WHAT TO WORK ON: Gather all lines in the entries that include the word "crown".

** Opening INPUT MATERIAL block **

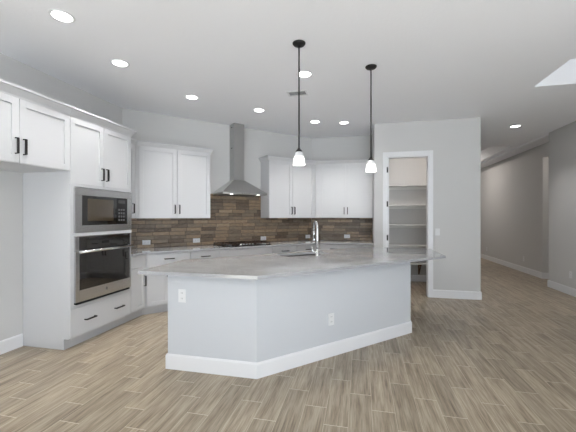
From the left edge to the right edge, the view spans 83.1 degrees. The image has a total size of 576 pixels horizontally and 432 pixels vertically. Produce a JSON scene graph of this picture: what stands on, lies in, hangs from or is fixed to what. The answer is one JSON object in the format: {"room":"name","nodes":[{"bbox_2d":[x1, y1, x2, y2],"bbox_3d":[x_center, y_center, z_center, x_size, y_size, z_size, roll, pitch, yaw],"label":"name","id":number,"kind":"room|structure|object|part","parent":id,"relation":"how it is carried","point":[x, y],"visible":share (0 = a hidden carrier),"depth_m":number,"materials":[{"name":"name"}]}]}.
{"room":"kitchen","nodes":[
{"label":"kitchen","id":0,"kind":"room"},
{"bbox_2d":[0,53,121,340],"bbox_3d":[-3.557,-0.130,0.726,0.120,3.060,8.865,0,0,13],"label":"wall","id":1,"kind":"structure","parent":0,"point":[14,71],"depth_m":3.46,"materials":[{"name":"grey paint"}]},
{"bbox_2d":[0,333,22,354],"bbox_3d":[-3.662,1.332,-0.052,0.015,0.136,7.300,0,0,13],"label":"baseboard","id":2,"kind":"structure","parent":1,"relation":"attached to","point":[9,344],"depth_m":3.39,"materials":[{"name":"white wood"}]},
{"bbox_2d":[0,78,73,172],"bbox_3d":[-2.656,-0.805,2.943,0.668,0.670,1.026,0,0,13],"label":"upper cabinet","id":3,"kind":"object","parent":1,"relation":"attached to","point":[34,126],"visible":1,"depth_m":3.02,"materials":[{"name":"grey wood"}]},
{"bbox_3d":[-2.445,-0.758,2.632,0.020,0.569,0.507,0,0,13],"label":"door","id":4,"kind":"part","parent":3,"relation":"part of","materials":[{"name":"grey wood"}]},
{"bbox_3d":[-2.368,-0.620,2.841,0.040,0.145,0.014,0,0,13],"label":"handle","id":5,"kind":"part","parent":3,"relation":"part of","materials":[{"name":"brown metal"}]},
{"bbox_3d":[-2.353,-0.620,2.909,0.040,0.145,0.014,0,0,13],"label":"handle","id":6,"kind":"part","parent":3,"relation":"part of","materials":[{"name":"brown metal"}]},
{"bbox_3d":[-2.363,-1.093,2.878,0.068,0.095,1.026,0,0,13],"label":"crown","id":7,"kind":"part","parent":3,"relation":"part of","materials":[{"name":"grey wood"}]},
{"bbox_3d":[-2.333,-0.758,3.133,0.020,0.569,0.511,0,0,13],"label":"door","id":8,"kind":"part","parent":3,"relation":"part of","materials":[{"name":"grey wood"}]},
{"bbox_2d":[131,138,136,217],"bbox_3d":[-2.420,-0.544,4.661,0.384,1.148,0.585,0,0,13],"label":"upper cabinet","id":9,"kind":"object","parent":1,"relation":"attached to","point":[133,141],"visible":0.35,"depth_m":4.71,"materials":[{"name":"grey wood"}]},
{"bbox_3d":[-2.297,-0.507,4.555,0.020,1.071,0.428,0,0,13],"label":"door","id":10,"kind":"part","parent":9,"relation":"part of","materials":[{"name":"grey wood"}]},
{"bbox_3d":[-2.271,-1.081,4.598,0.048,0.073,0.378,0,0,13],"label":"crown","id":11,"kind":"part","parent":9,"relation":"part of","materials":[{"name":"grey wood"}]},
{"bbox_2d":[122,108,311,248],"bbox_3d":[-1.052,-0.130,6.007,3.705,3.060,0.120,0,0,-32],"label":"wall","id":12,"kind":"structure","parent":0,"point":[152,127],"depth_m":5.79,"materials":[{"name":"grey paint"}]},
{"bbox_2d":[135,140,213,217],"bbox_3d":[-1.881,-0.544,5.183,1.317,1.148,0.384,0,0,-32],"label":"upper cabinet","id":13,"kind":"object","parent":12,"relation":"attached to","point":[172,180],"visible":0.99,"depth_m":5.06,"materials":[{"name":"grey wood"}]},
{"bbox_3d":[-1.975,-0.507,4.954,0.546,1.071,0.020,0,0,-32],"label":"door","id":14,"kind":"part","parent":13,"relation":"part of","materials":[{"name":"grey wood"}]},
{"bbox_3d":[-1.827,-1.081,5.222,1.184,0.073,0.375,0,0,-32],"label":"crown","id":15,"kind":"part","parent":13,"relation":"part of","materials":[{"name":"grey wood"}]},
{"bbox_3d":[-1.516,-0.507,5.245,0.534,1.071,0.020,0,0,-32],"label":"door","id":16,"kind":"part","parent":13,"relation":"part of","materials":[{"name":"grey wood"}]},
{"bbox_2d":[213,123,266,196],"bbox_3d":[-0.851,-1.015,5.776,0.830,1.286,0.481,0,0,-32],"label":"range hood","id":17,"kind":"object","parent":12,"relation":"attached to","point":[236,186],"visible":1,"depth_m":5.79,"materials":[{"name":"silver metal"}]},
{"bbox_2d":[131,194,372,247],"bbox_3d":[-0.649,0.050,5.886,4.932,0.900,0.806,0,0,-27],"label":"backsplash","id":18,"kind":"structure","parent":12,"relation":"attached to","point":[232,218],"depth_m":6.00,"materials":[{"name":"tile"}]},
{"bbox_2d":[142,240,149,244],"bbox_3d":[-2.248,0.415,5.160,0.120,0.074,0.008,0,0,-32],"label":"outlet","id":19,"kind":"object","parent":18,"relation":"attached to","point":[144,242],"visible":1,"depth_m":5.15,"materials":[{"name":"white plastic"}]},
{"bbox_2d":[193,238,199,242],"bbox_3d":[-1.572,0.415,5.588,0.120,0.074,0.009,0,0,-32],"label":"outlet","id":20,"kind":"object","parent":18,"relation":"attached to","point":[195,240],"visible":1,"depth_m":5.59,"materials":[{"name":"white plastic"}]},
{"bbox_2d":[258,155,315,217],"bbox_3d":[0.068,-0.544,6.419,1.266,1.148,0.384,0,0,-32],"label":"upper cabinet","id":21,"kind":"object","parent":12,"relation":"attached to","point":[290,189],"visible":0.91,"depth_m":6.20,"materials":[{"name":"grey wood"}]},
{"bbox_3d":[-0.132,-0.507,6.123,0.511,1.071,0.020,0,0,-32],"label":"door","id":22,"kind":"part","parent":21,"relation":"part of","materials":[{"name":"grey wood"}]},
{"bbox_3d":[0.010,-1.081,6.388,1.135,0.073,0.375,0,0,-32],"label":"crown","id":23,"kind":"part","parent":21,"relation":"part of","materials":[{"name":"grey wood"}]},
{"bbox_3d":[0.305,-0.507,6.400,0.516,1.071,0.020,0,0,-32],"label":"door","id":24,"kind":"part","parent":21,"relation":"part of","materials":[{"name":"grey wood"}]},
{"bbox_2d":[0,0,575,162],"bbox_3d":[1.873,-1.905,4.141,9.350,0.490,18.200,0,0,13],"label":"ceiling","id":25,"kind":"structure","parent":0,"point":[504,63],"depth_m":3.35,"materials":[{"name":"white paint"}]},
{"bbox_2d":[48,9,75,22],"bbox_3d":[-1.873,-1.655,2.693,0.192,0.008,0.192,0,0,13],"label":"recessed light","id":26,"kind":"object","parent":25,"relation":"in","point":[57,14],"visible":1,"depth_m":2.69,"materials":[{"name":"white"}]},
{"bbox_2d":[110,59,129,67],"bbox_3d":[-1.819,-1.655,3.520,0.192,0.008,0.192,0,0,13],"label":"recessed light","id":27,"kind":"object","parent":25,"relation":"in","point":[117,62],"visible":1,"depth_m":3.52,"materials":[{"name":"white"}]},
{"bbox_2d":[185,95,198,99],"bbox_3d":[-1.336,-1.655,4.522,0.192,0.008,0.192,0,0,13],"label":"recessed light","id":28,"kind":"object","parent":25,"relation":"in","point":[191,97],"visible":1,"depth_m":4.52,"materials":[{"name":"white"}]},
{"bbox_2d":[253,108,264,111],"bbox_3d":[-0.453,-1.655,5.075,0.192,0.008,0.192,0,0,13],"label":"recessed light","id":29,"kind":"object","parent":25,"relation":"in","point":[255,109],"visible":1,"depth_m":5.07,"materials":[{"name":"white"}]},
{"bbox_2d":[287,90,307,96],"bbox_3d":[0.128,-1.655,4.378,0.270,0.010,0.170,0,0,13],"label":"ceiling vent","id":30,"kind":"object","parent":25,"relation":"in","point":[302,92],"visible":0.93,"depth_m":4.38,"materials":[{"name":"white metal"}]},
{"bbox_2d":[293,40,304,165],"bbox_3d":[0.106,-1.076,3.113,0.124,1.166,0.124,0,0,13],"label":"pendant lamp","id":31,"kind":"object","parent":25,"relation":"hanging from","point":[299,160],"visible":1,"depth_m":3.11,"materials":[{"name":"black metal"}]},
{"bbox_3d":[0.106,-0.555,3.113,0.118,0.124,0.118,0,0,13],"label":"lamp shade","id":32,"kind":"part","parent":31,"relation":"part of","materials":[{"name":"white glass"}]},
{"bbox_3d":[0.106,-1.137,3.113,0.015,0.988,0.014,0,0,13],"label":"rod","id":33,"kind":"part","parent":31,"relation":"part of","materials":[{"name":"brown metal"}]},
{"bbox_2d":[296,70,312,77],"bbox_3d":[0.193,-1.655,3.791,0.192,0.008,0.192,0,0,13],"label":"recessed light","id":34,"kind":"object","parent":25,"relation":"in","point":[303,74],"visible":0.86,"depth_m":3.79,"materials":[{"name":"white"}]},
{"bbox_2d":[365,64,376,171],"bbox_3d":[0.920,-1.077,3.601,0.124,1.164,0.124,0,0,13],"label":"pendant lamp","id":35,"kind":"object","parent":25,"relation":"hanging from","point":[371,166],"visible":1,"depth_m":3.60,"materials":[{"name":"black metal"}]},
{"bbox_3d":[0.920,-1.138,3.601,0.015,0.986,0.014,0,0,13],"label":"rod","id":36,"kind":"part","parent":35,"relation":"part of","materials":[{"name":"brown metal"}]},
{"bbox_3d":[0.920,-0.557,3.601,0.118,0.124,0.118,0,0,13],"label":"lamp shade","id":37,"kind":"part","parent":35,"relation":"part of","materials":[{"name":"white glass"}]},
{"bbox_2d":[0,258,575,431],"bbox_3d":[1.873,1.450,4.141,9.350,0.100,18.200,0,0,13],"label":"floor","id":38,"kind":"structure","parent":0,"point":[505,360],"depth_m":2.74,"materials":[{"name":"beige tile"}]},
{"bbox_2d":[23,107,137,349],"bbox_3d":[-2.436,0.130,3.926,0.668,2.540,0.984,0,0,13],"label":"tall cabinet","id":39,"kind":"object","parent":38,"relation":"on","point":[100,147],"visible":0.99,"depth_m":3.49,"materials":[{"name":"grey wood"}]},
{"bbox_3d":[-2.227,-0.694,3.608,0.020,0.699,0.451,0,0,13],"label":"door","id":40,"kind":"part","parent":39,"relation":"part of","materials":[{"name":"grey wood"}]},
{"bbox_3d":[-2.176,1.127,3.833,0.020,0.306,0.912,0,0,13],"label":"drawer","id":41,"kind":"part","parent":39,"relation":"part of","materials":[{"name":"grey wood"}]},
{"bbox_2d":[73,187,131,232],"bbox_3d":[-2.441,-0.065,3.899,0.615,0.482,0.861,0,0,13],"label":"microwave","id":42,"kind":"object","parent":39,"relation":"in","point":[94,210],"visible":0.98,"depth_m":3.75,"materials":[{"name":"silver metal"}]},
{"bbox_3d":[-2.172,-0.064,3.750,0.016,0.324,0.512,0,0,13],"label":"door","id":43,"kind":"part","parent":42,"relation":"part of","materials":[{"name":"black glass"}]},
{"bbox_3d":[-2.096,-0.064,4.090,0.016,0.324,0.180,0,0,13],"label":"control panel","id":44,"kind":"part","parent":42,"relation":"part of","materials":[{"name":"black plastic"}]},
{"bbox_2d":[74,233,133,304],"bbox_3d":[-2.412,0.578,3.888,0.676,0.727,0.845,0,0,13],"label":"wall oven","id":45,"kind":"object","parent":39,"relation":"in","point":[102,263],"visible":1,"depth_m":3.75,"materials":[{"name":"black"}]},
{"bbox_3d":[-2.153,0.290,3.830,0.018,0.152,0.845,0,0,13],"label":"control panel","id":46,"kind":"part","parent":45,"relation":"part of","materials":[{"name":"silver metal"}]},
{"bbox_3d":[-2.150,0.290,3.845,0.019,0.138,0.775,0,0,13],"label":"control glass","id":47,"kind":"part","parent":45,"relation":"part of","materials":[{"name":"black glass"}]},
{"bbox_3d":[-2.436,-1.093,3.926,0.667,0.095,0.984,0,0,13],"label":"crown","id":48,"kind":"part","parent":39,"relation":"part of","materials":[{"name":"grey wood"}]},
{"bbox_3d":[-2.127,-0.694,4.055,0.020,0.699,0.457,0,0,13],"label":"door","id":49,"kind":"part","parent":39,"relation":"part of","materials":[{"name":"grey wood"}]},
{"bbox_2d":[126,255,146,321],"bbox_3d":[-2.285,0.966,4.630,0.657,0.868,0.584,0,0,13],"label":"base cabinet","id":50,"kind":"object","parent":38,"relation":"on","point":[138,281],"visible":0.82,"depth_m":4.42,"materials":[{"name":"grey wood"}]},
{"bbox_3d":[-2.044,0.620,4.426,0.020,0.156,0.288,0,0,13],"label":"drawer","id":51,"kind":"part","parent":50,"relation":"part of","materials":[{"name":"grey wood"}]},
{"bbox_3d":[-2.044,0.994,4.426,0.020,0.573,0.288,0,0,13],"label":"door","id":52,"kind":"part","parent":50,"relation":"part of","materials":[{"name":"grey wood"}]},
{"bbox_2d":[142,252,189,314],"bbox_3d":[-1.996,0.966,4.934,0.854,0.868,0.677,0,0,-32],"label":"base cabinet","id":53,"kind":"object","parent":38,"relation":"on","point":[156,290],"visible":0.39,"depth_m":4.68,"materials":[{"name":"grey wood"}]},
{"bbox_3d":[-1.866,0.994,4.673,0.301,0.573,0.020,0,0,-32],"label":"door","id":54,"kind":"part","parent":53,"relation":"part of","materials":[{"name":"grey wood"}]},
{"bbox_3d":[-1.738,0.620,4.755,0.606,0.156,0.020,0,0,-32],"label":"drawer","id":55,"kind":"part","parent":53,"relation":"part of","materials":[{"name":"grey wood"}]},
{"bbox_2d":[190,250,219,258],"bbox_3d":[-1.438,0.966,5.288,0.463,0.868,0.677,0,0,-32],"label":"base cabinet","id":56,"kind":"object","parent":38,"relation":"on","point":[212,253],"visible":0.2,"depth_m":5.03,"materials":[{"name":"grey wood"}]},
{"bbox_2d":[220,247,271,256],"bbox_3d":[-0.836,0.966,5.670,0.958,0.868,0.677,0,0,-32],"label":"base cabinet","id":57,"kind":"object","parent":38,"relation":"on","point":[264,250],"visible":0.04,"depth_m":5.40,"materials":[{"name":"grey wood"}]},
{"bbox_2d":[272,246,296,252],"bbox_3d":[-0.214,0.966,6.065,0.513,0.868,0.677,0,0,-32],"label":"base cabinet","id":58,"kind":"object","parent":38,"relation":"on","point":[281,249],"visible":0.16,"depth_m":5.80,"materials":[{"name":"grey wood"}]},
{"bbox_2d":[166,262,411,378],"bbox_3d":[0.347,0.958,3.868,3.432,0.884,1.163,0,0,-32],"label":"kitchen island","id":59,"kind":"object","parent":38,"relation":"on","point":[244,328],"visible":0.82,"depth_m":2.98,"materials":[{"name":"grey paint"}]},
{"bbox_2d":[178,289,185,302],"bbox_3d":[-0.965,0.724,2.961,0.074,0.120,0.008,0,0,13],"label":"outlet","id":60,"kind":"object","parent":59,"relation":"attached to","point":[181,292],"visible":1,"depth_m":2.96,"materials":[{"name":"white plastic"}]},
{"bbox_3d":[0.400,1.332,3.715,3.380,0.136,1.139,0,0,-24],"label":"baseboard","id":61,"kind":"part","parent":59,"relation":"part of","materials":[{"name":"white wood"}]},
{"bbox_2d":[138,247,445,279],"bbox_3d":[0.423,0.501,3.870,4.015,0.030,1.371,0,0,-32],"label":"island countertop","id":62,"kind":"structure","parent":59,"relation":"on","point":[272,265],"depth_m":3.35,"materials":[{"name":"grey stone"}]},
{"bbox_2d":[287,254,319,256],"bbox_3d":[0.201,0.628,4.197,0.670,0.224,0.340,0,0,-32],"label":"sink","id":63,"kind":"object","parent":62,"relation":"in","point":[303,254],"visible":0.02,"depth_m":4.38,"materials":[{"name":"silver metal"}]},
{"bbox_2d":[311,221,318,256],"bbox_3d":[0.321,0.270,4.029,0.100,0.433,0.219,0,0,-9],"label":"faucet","id":64,"kind":"object","parent":62,"relation":"on","point":[314,222],"visible":1,"depth_m":3.94,"materials":[{"name":"silver metal"}]},
{"bbox_3d":[0.342,0.230,4.036,0.029,0.353,0.198,0,0,-9],"label":"spout","id":65,"kind":"part","parent":64,"relation":"part of","materials":[{"name":"silver metal"}]},
{"bbox_2d":[328,313,333,325],"bbox_3d":[0.433,1.030,3.251,0.074,0.120,0.008,0,0,-32],"label":"outlet","id":66,"kind":"object","parent":59,"relation":"attached to","point":[331,315],"visible":1,"depth_m":3.25,"materials":[{"name":"white plastic"}]},
{"bbox_2d":[297,244,319,251],"bbox_3d":[0.343,0.966,6.418,0.800,0.868,0.677,0,0,-32],"label":"base cabinet","id":67,"kind":"object","parent":38,"relation":"on","point":[299,247],"visible":0.13,"depth_m":6.06,"materials":[{"name":"grey wood"}]},
{"bbox_2d":[320,244,373,249],"bbox_3d":[1.045,0.966,6.452,1.252,0.868,0.677,0,0,13],"label":"base cabinet","id":68,"kind":"object","parent":38,"relation":"on","point":[322,246],"visible":0.07,"depth_m":6.16,"materials":[{"name":"grey"}]},
{"bbox_2d":[131,240,373,256],"bbox_3d":[-0.551,0.515,5.702,4.929,0.031,1.296,0,0,-25],"label":"countertop","id":69,"kind":"structure","parent":68,"relation":"on","point":[154,250],"depth_m":5.39,"materials":[{"name":"grey stone"}]},
{"bbox_2d":[213,240,270,246],"bbox_3d":[-0.799,0.475,5.676,0.880,0.050,0.500,0,0,-32],"label":"cooktop","id":70,"kind":"object","parent":69,"relation":"in","point":[258,242],"visible":1,"depth_m":5.61,"materials":[{"name":"black metal"}]},
{"bbox_3d":[0.874,0.620,6.193,0.486,0.156,0.020,0,0,13],"label":"drawer","id":71,"kind":"part","parent":68,"relation":"part of","materials":[{"name":"grey wood"}]},
{"bbox_3d":[1.353,0.620,6.086,0.486,0.156,0.020,0,0,13],"label":"drawer","id":72,"kind":"part","parent":68,"relation":"part of","materials":[{"name":"grey wood"}]},
{"bbox_2d":[312,135,372,240],"bbox_3d":[1.106,-0.130,6.849,1.310,3.060,0.120,0,0,13],"label":"wall","id":73,"kind":"structure","parent":0,"point":[350,147],"depth_m":6.79,"materials":[{"name":"grey paint"}]},
{"bbox_2d":[316,159,372,217],"bbox_3d":[1.076,-0.544,6.596,1.253,1.148,0.382,0,0,13],"label":"upper cabinet","id":74,"kind":"object","parent":73,"relation":"attached to","point":[344,188],"visible":0.91,"depth_m":6.43,"materials":[{"name":"white wood"}]},
{"bbox_3d":[0.888,-0.507,6.493,0.526,1.071,0.020,0,0,13],"label":"door","id":75,"kind":"part","parent":74,"relation":"part of","materials":[{"name":"grey wood"}]},
{"bbox_3d":[1.105,-1.081,6.428,1.123,0.073,0.048,0,0,13],"label":"crown","id":76,"kind":"part","parent":74,"relation":"part of","materials":[{"name":"grey wood"}]},
{"bbox_3d":[1.397,-0.507,6.379,0.509,1.071,0.020,0,0,13],"label":"door","id":77,"kind":"part","parent":74,"relation":"part of","materials":[{"name":"grey wood"}]},
{"bbox_2d":[373,130,373,242],"bbox_3d":[1.787,-0.130,6.620,0.120,3.060,1.400,0,0,13],"label":"wall","id":78,"kind":"structure","parent":0,"point":[373,130],"depth_m":6.22,"materials":[{"name":"grey paint"}]},
{"bbox_2d":[389,158,425,274],"bbox_3d":[2.710,-0.130,7.069,1.485,3.060,0.120,0,0,13],"label":"wall","id":79,"kind":"structure","parent":0,"point":[405,171],"depth_m":7.03,"materials":[{"name":"grey paint"}]},
{"bbox_2d":[389,184,425,189],"bbox_3d":[2.664,-0.618,6.864,1.480,0.075,0.299,0,0,13],"label":"shelf","id":80,"kind":"object","parent":79,"relation":"attached to","point":[391,187],"visible":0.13,"depth_m":6.96,"materials":[{"name":"white wood"}]},
{"bbox_2d":[389,205,425,208],"bbox_3d":[2.664,-0.203,6.864,1.480,0.075,0.299,0,0,13],"label":"shelf","id":81,"kind":"object","parent":79,"relation":"attached to","point":[390,206],"visible":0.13,"depth_m":6.99,"materials":[{"name":"white wood"}]},
{"bbox_2d":[389,224,425,227],"bbox_3d":[2.664,0.212,6.864,1.480,0.075,0.299,0,0,13],"label":"shelf","id":82,"kind":"object","parent":79,"relation":"attached to","point":[390,225],"visible":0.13,"depth_m":6.97,"materials":[{"name":"white wood"}]},
{"bbox_2d":[389,244,425,247],"bbox_3d":[2.664,0.645,6.864,1.480,0.075,0.299,0,0,13],"label":"shelf","id":83,"kind":"object","parent":79,"relation":"attached to","point":[390,245],"visible":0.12,"depth_m":6.97,"materials":[{"name":"white wood"}]},
{"bbox_2d":[411,275,425,281],"bbox_3d":[2.695,1.332,7.003,1.485,0.136,0.015,0,0,13],"label":"baseboard","id":84,"kind":"structure","parent":79,"relation":"attached to","point":[418,278],"depth_m":6.97,"materials":[{"name":"white wood"}]},
{"bbox_2d":[411,262,425,273],"bbox_3d":[2.664,1.110,6.864,1.480,0.260,0.299,0,0,13],"label":"shelf","id":85,"kind":"object","parent":79,"relation":"attached to","point":[419,264],"visible":0.35,"depth_m":6.84,"materials":[{"name":"white wood"}]},
{"bbox_2d":[374,117,480,291],"bbox_3d":[2.404,-0.130,5.703,1.725,3.060,0.120,0,0,13],"label":"wall","id":86,"kind":"structure","parent":0,"point":[455,144],"depth_m":5.56,"materials":[{"name":"grey paint"}]},
{"bbox_2d":[383,150,432,296],"bbox_3d":[2.112,0.130,5.763,0.834,2.540,0.150,0,0,13],"label":"trim","id":87,"kind":"structure","parent":86,"relation":"attached to","point":[428,154],"depth_m":5.67,"materials":[{"name":"white paint"}]},
{"bbox_2d":[435,229,439,235],"bbox_3d":[2.576,0.270,5.597,0.074,0.120,0.010,0,0,13],"label":"light switch","id":88,"kind":"object","parent":86,"relation":"attached to","point":[437,231],"visible":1,"depth_m":5.59,"materials":[{"name":"white plastic"}]},
{"bbox_2d":[481,142,548,272],"bbox_3d":[6.904,-0.130,9.134,1.510,3.060,5.960,0,0,13],"label":"wall","id":89,"kind":"structure","parent":0,"point":[514,189],"depth_m":8.47,"materials":[{"name":"grey paint"}]},
{"bbox_2d":[481,133,548,167],"bbox_3d":[6.001,-1.647,9.336,0.340,0.055,5.960,0,0,13],"label":"trim","id":90,"kind":"structure","parent":89,"relation":"attached to","point":[543,139],"depth_m":8.00,"materials":[{"name":"white paint"}]},
{"bbox_2d":[481,254,548,278],"bbox_3d":[6.996,1.332,9.582,1.525,0.136,5.045,0,0,13],"label":"baseboard","id":91,"kind":"structure","parent":89,"relation":"attached to","point":[541,275],"depth_m":8.39,"materials":[{"name":"white wood"}]},
{"bbox_2d":[549,121,575,288],"bbox_3d":[3.941,-0.130,0.625,0.120,3.060,11.940,0,0,13],"label":"wall","id":92,"kind":"structure","parent":0,"point":[562,141],"depth_m":5.99,"materials":[{"name":"grey paint"}]},
{"bbox_2d":[547,280,575,296],"bbox_3d":[4.854,1.332,3.298,0.765,0.136,6.355,0,0,13],"label":"baseboard","id":93,"kind":"structure","parent":92,"relation":"attached to","point":[565,289],"depth_m":6.00,"materials":[{"name":"white wood"}]},
{"bbox_3d":[3.991,-0.130,9.124,0.120,3.060,7.250,0,0,13],"label":"wall","id":94,"kind":"structure","parent":0,"visible":0},
{"bbox_2d":[433,289,481,299],"bbox_3d":[3.194,1.332,9.233,1.755,0.136,7.385,0,0,13],"label":"baseboard","id":95,"kind":"structure","parent":94,"relation":"attached to","point":[474,295],"depth_m":5.52,"materials":[{"name":"white wood"}]}
]}

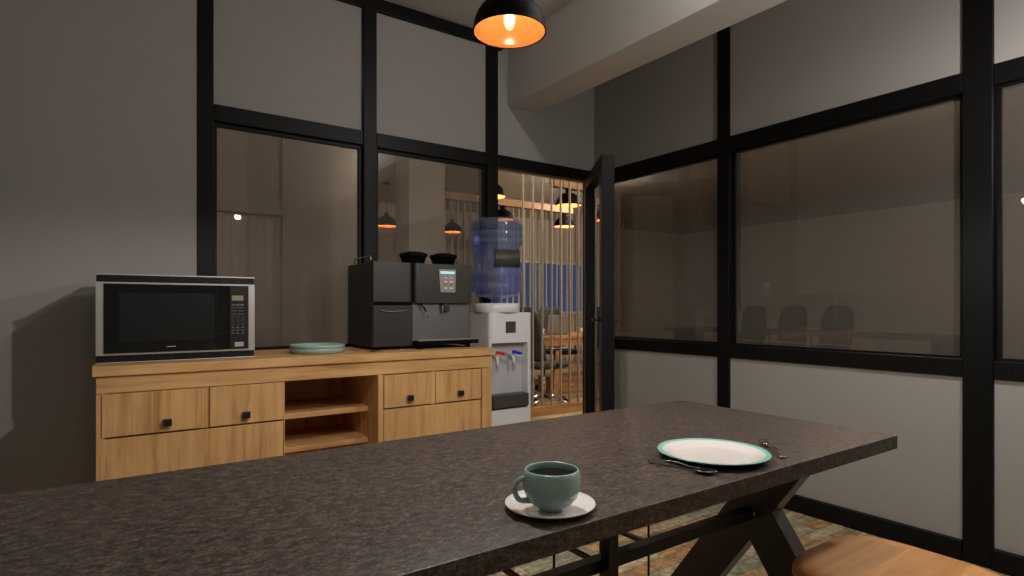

** Closing INPUT MATERIAL block **

SOLUTION TO THIS PROBLEM:
{"bbox_3d":[-2.363,-1.093,2.878,0.068,0.095,1.026,0,0,13],"label":"crown","id":7,"kind":"part","parent":3,"relation":"part of","materials":[{"name":"grey wood"}]},
{"bbox_3d":[-2.271,-1.081,4.598,0.048,0.073,0.378,0,0,13],"label":"crown","id":11,"kind":"part","parent":9,"relation":"part of","materials":[{"name":"grey wood"}]},
{"bbox_3d":[-1.827,-1.081,5.222,1.184,0.073,0.375,0,0,-32],"label":"crown","id":15,"kind":"part","parent":13,"relation":"part of","materials":[{"name":"grey wood"}]},
{"bbox_3d":[0.010,-1.081,6.388,1.135,0.073,0.375,0,0,-32],"label":"crown","id":23,"kind":"part","parent":21,"relation":"part of","materials":[{"name":"grey wood"}]},
{"bbox_3d":[-2.436,-1.093,3.926,0.667,0.095,0.984,0,0,13],"label":"crown","id":48,"kind":"part","parent":39,"relation":"part of","materials":[{"name":"grey wood"}]},
{"bbox_3d":[1.105,-1.081,6.428,1.123,0.073,0.048,0,0,13],"label":"crown","id":76,"kind":"part","parent":74,"relation":"part of","materials":[{"name":"grey wood"}]},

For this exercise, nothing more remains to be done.